American baseball player (born 1966)

Jeffrey Lee Shaw (born July 7, 1966) is an American former professional baseball relief pitcher, who played in Major League Baseball (MLB) for the Cleveland Indians and Chicago White Sox of the American League (AL), and the Montreal Expos, Cincinnati Reds, and Los Angeles Dodgers of the National League (NL), during a 12-year career from 1990 to 2001. He is the father of MLB infielder Travis Shaw.

==Amateur career==
Shaw started his baseball career at Washington Senior High School, located in Washington Court House, Ohio. While he was enrolled at the University of Rio Grande, he attended a tryout camp for the Cincinnati Reds during the summer of 1985, where he received little attention. He and his mother then drove to Columbus, Ohio to try out with the New York Yankees at the home field of New York's Triple-A affiliate, the Columbus Clippers. He drew the interest of scouts by upping the speed on his fastball from 84–85 mph to 93 mph while he played in a semi-professional league in Washington Court House. Shaw played for Cuyahoga Community College-West, but transferred to Cuyahoga Community College to be eligible for the draft. Shaw was selected by the Cleveland Indians with the first pick of the opening round of the January 1986 amateur draft, signing on May 11, 1986.

==Professional career==
Shaw first pitched professionally during 1986 for the Batavia Trojans, a Class A Short Season affiliate of Cleveland. He rose through their farm system, reaching Double-A in 1988 with the Williamsport Bills and Triple-A in 1990 with the Colorado Springs Sky Sox.

Shaw made his major-league debut on April 30, 1990. He played three seasons with Cleveland, then became a free agent.
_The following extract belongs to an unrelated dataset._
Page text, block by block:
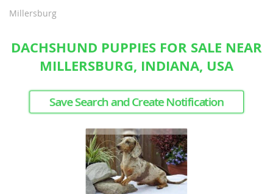
Millersburg
DACHSHUND PUPPIES FOR SALE NEAR
MILLERSBURG, INDIANA, USA
Save Search and Create Notification

In November 1992, Shaw signed with the Kansas City Royals, who traded him the following month to the Montreal Expos in a multi-player deal. Shaw then played for Montreal during the 1993–1995 seasons. In August 1995, Montreal traded Shaw to the Chicago White Sox in exchange for pitcher José DeLeón. After finishing the season with the White Sox, Shaw again became a free agent.

In January 1996, Shaw signed with the Cincinnati Reds, allowing him to commute to the ballpark from his home in Washington Court House. He played for the Reds until July 1998, when he was traded to the Los Angeles Dodgers. Shaw played another three seasons before retiring; his final MLB appearance was on October 6, 2001.
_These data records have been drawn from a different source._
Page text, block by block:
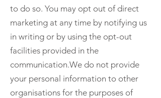
to do so. You may opt out of direct
marketing at any time by notifying us
in writing or by using the opt-out
facilities provided in the
communication.We do not provide
your personal information to other
organisations for the purposes of
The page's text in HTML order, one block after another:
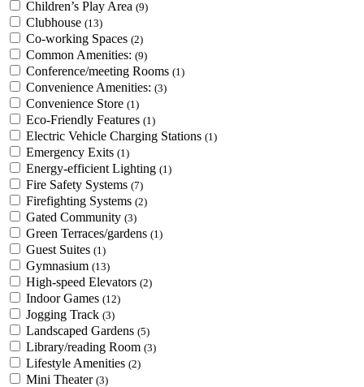
Children’s Play Area (9)
Clubhouse (13)
Co-working Spaces (2)
Common Amenities: (9)
Conference/meeting Rooms (1)
Convenience Amenities: (3)
Convenience Store (1)
Eco-Friendly Features (1)
Electric Vehicle Charging Stations (1)
Emergency Exits (1)
Energy-efficient Lighting (1)
Fire Safety Systems (7)
Firefighting Systems (2)
Gated Community (3)
Green Terraces/gardens (1)
Guest Suites (1)
Gymnasium (13)
High-speed Elevators (2)
Indoor Games (12)
Jogging Track (3)
Landscaped Gardens (5)
Library/reading Room (3)
Lifestyle Amenities (2)
Mini Theater (3)
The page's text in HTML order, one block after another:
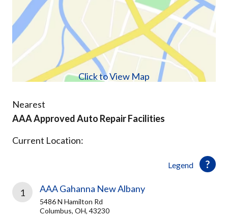
Click to View Map
Nearest
AAA Approved Auto Repair Facilities
Legend
Current Location:
1 AAA Gahanna New Albany
5486 N Hamilton Rd
Columbus, OH, 43230
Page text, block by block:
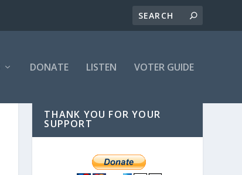
DONATE LISTEN VOTER GUIDE
THANK YOU FOR YOUR
SUPPORT
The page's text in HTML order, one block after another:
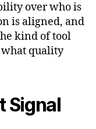
over who is
is aligned, and
kind of tool
quality
Signal

===Trade to the Dodgers===
On July 4, 1998, the Reds traded Shaw to the Dodgers for Paul Konerko and Dennys Reyes. This trade was not what Shaw wanted. He had signed a three-year extension (to begin in 1999) with the Reds after the 1997 season. Though he could have negotiated for a higher rate elsewhere, he was willing to sign a contract with the Reds at a discount since he could live at his home in Washington Court House. Shaw's agent stated they asked Reds general manager Jim Bowden for a no-trade clause, but he would not agree to one.

Shaw was asked during a Reds game to leave the dugout to take a call from Bowden, and was told he was being traded. Learning it was to the Dodgers, Shaw said it was "the farthest place from Washington Court House." Because Shaw had so recently signed a long-term contract, he was entitled to ask for a trade. To keep Shaw, Dodgers general manager Kevin Malone ended up spending more than he bargained for, signing Shaw to a three-year, $15 million contract making him the second-highest paid closer in the league. Shaw's wife and children subsequently moved out to California with him.

===Career summary===
Shaw received many accolades and awards during his career. In 1997, he won the Rolaids Relief Man Award for the National League, as he led the league with 42 saves and recorded a 2.38 earned run average (ERA). He was also selected to the National League All-Star team twice, once in 1998 and again in 2001. He was selected in 1998 as a member of the Cincinnati Reds, but was traded to the Los Angeles Dodgers at the beginning of the All-Star break, thus his first game he pitched as a Dodger was in the 1998 All-Star Game. Shaw featured a split-finger fastball as his strikeout pitch.

==Family==
Shaw is married with three children. His son, Travis Shaw, also became an MLB player.